The Ministry of Health New Zealand uses big data analytics to accurately determine current and predict future diabetic population to improve diabetes policy planning.
In collaboration with experts from the New Zealand Society for the Study of Diabetes (NZSSD), the ministry created a Virtual Diabetes Register (VDR) that pulls and filters health data from six major databases.
The six data sources were: hospital admissions coded for diabetes, outpatient attendees for diabetes and diabetes retinal screening, prescriptions of specific antidiabetic therapies, laboratory orders for measuring diabetes management and primary health (general practitioner) enrollments.
According to Emmanuel Jo, Principal Technical Specialist at Health Workforce New Zealand, Ministry of Health, the previous way of measuring diabetes using national surveys was inefficient, expensive and had a high error rate.
The new analytical model, using SAS software, significantly improved the accuracy and robustness of the system, combining several data sources to generate greater insights.
Interestingly, analytics showed that Indian and Pacific people have the highest diabetes prevalence rate, said Dr.
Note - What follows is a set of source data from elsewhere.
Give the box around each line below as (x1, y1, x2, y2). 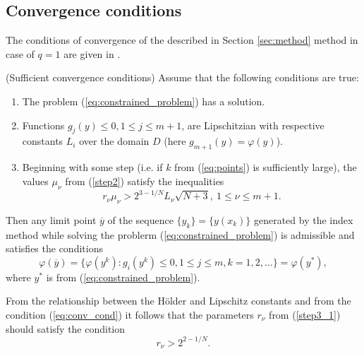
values (22, 173, 49, 188)
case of (6, 46, 35, 61)
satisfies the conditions (6, 241, 103, 256)
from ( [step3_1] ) (269, 307, 341, 322)
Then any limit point (6, 212, 97, 227)
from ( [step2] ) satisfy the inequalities (65, 173, 224, 188)
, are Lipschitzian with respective (181, 117, 324, 132)
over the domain (79, 134, 150, 148)

Paul Drury, Clinical Director of the Diabetes Auckland Centre and Medical Director of NZSSD. Health policies can therefore be focused on this group.
“We have 20 different District Health Boards, and the data can show them how many diabetic people are in their area,” Drury said.
“GPs should know already how many they have, but the VDR is also able to help them predict who may be at risk so they can be prepared. By knowing the populations where diabetes is more prevalent, more resources can be directed at them to provide clinical quality improvements,” he added
Patient privacy is protected by regulating access to data in the VDR.